Стоял год одна тысяча шестьсот сорок восьмой Этой Эпохи, в жаркую летнюю ночь по Аскариату кралась тень. Она скользила по улицам-ветвям, подрагивая в свете чародейских ламп, паривших тут и там. Неслышно ползла мимо беседок и веранд, где эльфы упражнялись в высших дисциплинах или отдыхали. Тень замирала, когда рядом оказывался какой-нибудь чародей, а потом вновь кралась дальше незамеченная. Она стремилась в ту часть кроны, где эльфы не жили и не было даже света.
Слившись с теменью, тень долго не двигалась, совершенно незримая в царстве шелестевшей листвы. Она нащупывала, готовилась. Тёплый ветерок разгуливал по кроне, а голоса бессмертных звучали издалека, почти бесплотные в душном воздухе. Наконец, тень собралась с силами и совершила рывок. Она пронзила собою как стрелой незримую, неосязаемую стену и замерла, ослеплённая светом.
В той части кроны, сокрытый могущественными чарами, стоял павильон живых лоз. Изнутри сквозь хрустальные окна лилось сияние немыслимой чистоты, которое испугало тень, почти стёрло её. Дальше незамеченной было не пробраться.
Павильон сторожили трое, — высокие эльфы-чародеи дома Филина, чьи посохи-секиры были преисполнены магической мощи, а глаза пылали индиговым пламенем гурханы[3]. Ничто не могло укрыться от их всепронзающих взглядов, и лишь только тень вторглась внутрь сферы, как стражи заметили её. Следовало действовать быстро. Тень метнулась острым копьём, но расплескалась о магический барьер; волшебная чёрная ткань порвалась и лазутчик, что крылся под ней, раскрылся.

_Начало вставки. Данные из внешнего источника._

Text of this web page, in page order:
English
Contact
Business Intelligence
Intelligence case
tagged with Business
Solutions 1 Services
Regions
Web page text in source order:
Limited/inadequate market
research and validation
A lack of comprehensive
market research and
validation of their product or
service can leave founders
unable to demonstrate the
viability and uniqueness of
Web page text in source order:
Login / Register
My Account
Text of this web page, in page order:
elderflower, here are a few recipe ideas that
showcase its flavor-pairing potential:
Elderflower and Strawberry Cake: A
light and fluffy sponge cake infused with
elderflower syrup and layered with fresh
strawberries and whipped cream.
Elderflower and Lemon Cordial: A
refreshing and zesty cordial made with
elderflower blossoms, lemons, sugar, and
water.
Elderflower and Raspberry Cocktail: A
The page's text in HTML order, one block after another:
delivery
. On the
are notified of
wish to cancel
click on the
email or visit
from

Как только чародеи увидели поджарый чёрный силуэт без лица, — подняли посохи, чтобы вымарать его с картины мироздания. Тот же выхватил из-за спины пороховой пистолет и дёрнул за спусковой крючок. В дыму и искрах ствол изрыгнул пулю, отлитую из чистого керберита, которая легко прошла сквозь чародейский щит и ударила одного из Филинов в нижнюю часть лица. Его бессмертие оборвалось.

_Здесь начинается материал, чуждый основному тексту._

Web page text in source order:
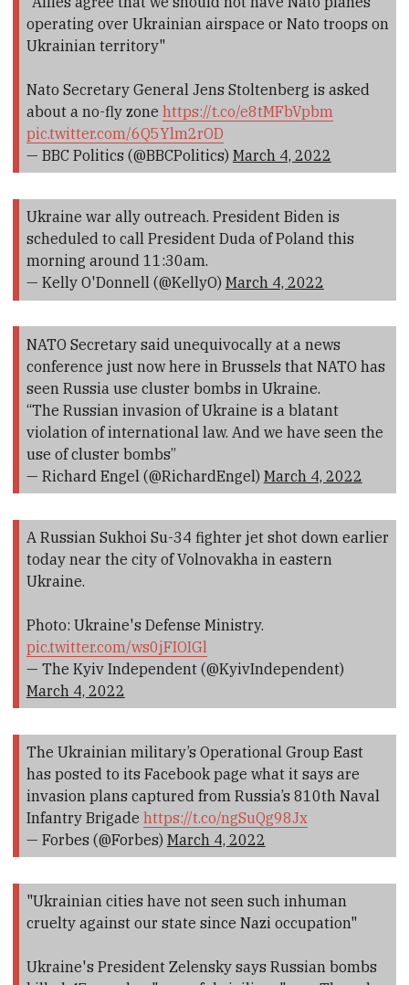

Другие двое осознали происшедшее в долю мгновения, и потому, когда громыхнули ещё два выстрела, они уклонились от смертельного металла. Лазутчик метнулся сквозь ажурные врата павильона, едва не опередив выпущенные им же пули и в следующее мгновение свет внутри погас. Вор бросился обратно, сжимая в руке небольшой мешочек, и едва не погиб, натолкнувшись на сплетение губительных чар. Волной темноты он ускользнул от боевых заклинаний и пустился в побег.
Лазутчик вырвался из сферы в горячую ночь, и стремительным росчерком темноты заскользил по ветвям царственного ясеня, а за спиной уже звучал, нарастая, гул. По всему Аскариату оживал чародейский набат, возвещавший о закрытии столицы и переходе ея на военное положение; вспыхивали во всю мощь светильники, эльфы бросали дела и, вооружившись, бежали к оплотам воинских подразделений, чтобы стать под командование своих асхаров.